Just a quick note to let everyone know that Glibc is dangerous. This bug can be exploited to gain root privileges. This means that, basically, everything in the GNU tool chain is potentially a vector for entry. Hopefully a patch will be forthcoming, after which you can expect a million recompiles the world over. Also, as this exploit was only just released, you can expect a possible army of 0-day users to have used it already. Long story short: an attacker can change the $ORIGIN in an application in-line, so they could start an app that accesses something harmless, like a txt file, then change the $ORIGIN that remains in memory so that it points to a trojan. Be careful!
From the write up by discoverer, Tavis Ormandy:
"For security, the dynamic linker does not allow use of $ORIGIN substitution sequences for set-user and set-group ID programs. For such sequences that appear within strings specified by DT_RUNPATH dynamic array entries, the specific search path containing the $ORIGIN sequence is ignored (though other search paths in the same string are processed). $ORIGIN sequences within a DT_NEEDED entry or path passed as a parameter to dlopen() are treated as errors. The same restrictions may be applied to processes that have more than minimal privileges on systems with installed extended security mechanisms."
However, glibc ignores this recommendation. The attack the ELF designers were likely concerned about is users creating hardlinks to suid executables in directories they control and then executing them, thus controlling the expansion of $ORIGIN.

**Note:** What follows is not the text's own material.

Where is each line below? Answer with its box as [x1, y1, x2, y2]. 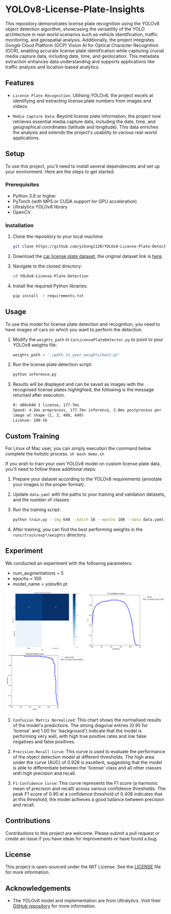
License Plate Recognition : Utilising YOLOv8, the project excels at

It is tough to form a thorough complaint about this glibc behaviour however, as any developer who believes they're smart enough to safely create suid programs should be smart enough to understand the implications of $ORIGIN and hard links on load behaviour. The glibc maintainers are some of the smartest guys in free software, and well known for having a "no hand-holding" stance on various issues, so I suspect they wanted a better argument than this for modifying the behaviour (I pointed it out a few years ago, but there was little interest).
However, I have now discovered a way to exploit this. The origin expansion mechanism is recycled for use in LD_AUDIT support, although an attempt is made to prevent it from working, it is insufficient.
LD_AUDIT is intended for use with the linker auditing api (see the rtld-audit manual), and has the usual restrictions for setuid programs as LD_PRELOAD does. However, $ORIGIN expansion is only prevented if it is not used in isolation.